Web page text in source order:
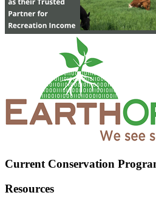
Current Conservation
Resources
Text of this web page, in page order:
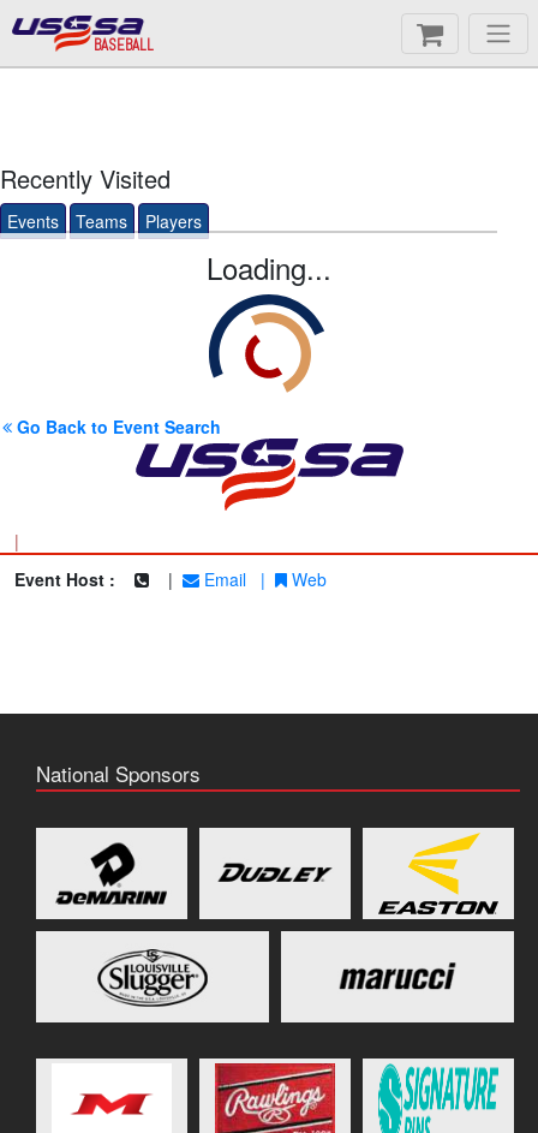
BASEBALL
Recently Visited
Events Teams Players
Loading...
Go Back to Event Search
|
Event Host :
| Email | Web
National Sponsors
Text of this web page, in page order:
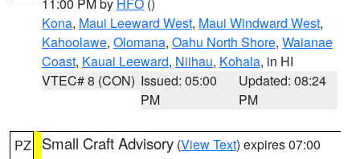
Kona, Maui Leeward West, Maui Windward West,
Kahoolawe, Olomana, Oahu North Shore, Waianae
Coast, Kauai Leeward, Niihau, Kohala, in HI
VTEC# 8 (CON) Issued: 05:00
PM
Updated: 08:24
PM
PZ Small Craft Advisory (View Text) expires 07:00
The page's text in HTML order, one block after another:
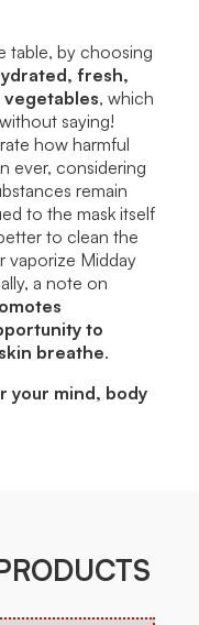
table, by choosing
fresh,
vegetables, which
saying!
how harmful
ever, considering
remain
to the mask itself
to clean the
vaporize Midday
a note on
to
breathe.
your mind, body

################

■ **PROBLEM TO SOLVE**
Now transcribe all the entries above exactly, so that no picture is carried over.

■ **SOLUTION TO THIS TASK**
Web page text in source order:
Current Conservation
Resources
Text of this web page, in page order:
BASEBALL
Recently Visited
Events Teams Players
Loading...
Go Back to Event Search
|
Event Host :
| Email | Web
National Sponsors
Text of this web page, in page order:
Kona, Maui Leeward West, Maui Windward West,
Kahoolawe, Olomana, Oahu North Shore, Waianae
Coast, Kauai Leeward, Niihau, Kohala, in HI
VTEC# 8 (CON) Issued: 05:00
PM
Updated: 08:24
PM
PZ Small Craft Advisory (View Text) expires 07:00
The page's text in HTML order, one block after another:
table, by choosing
fresh,
vegetables, which
saying!
how harmful
ever, considering
remain
to the mask itself
to clean the
vaporize Midday
a note on
to
breathe.
your mind, body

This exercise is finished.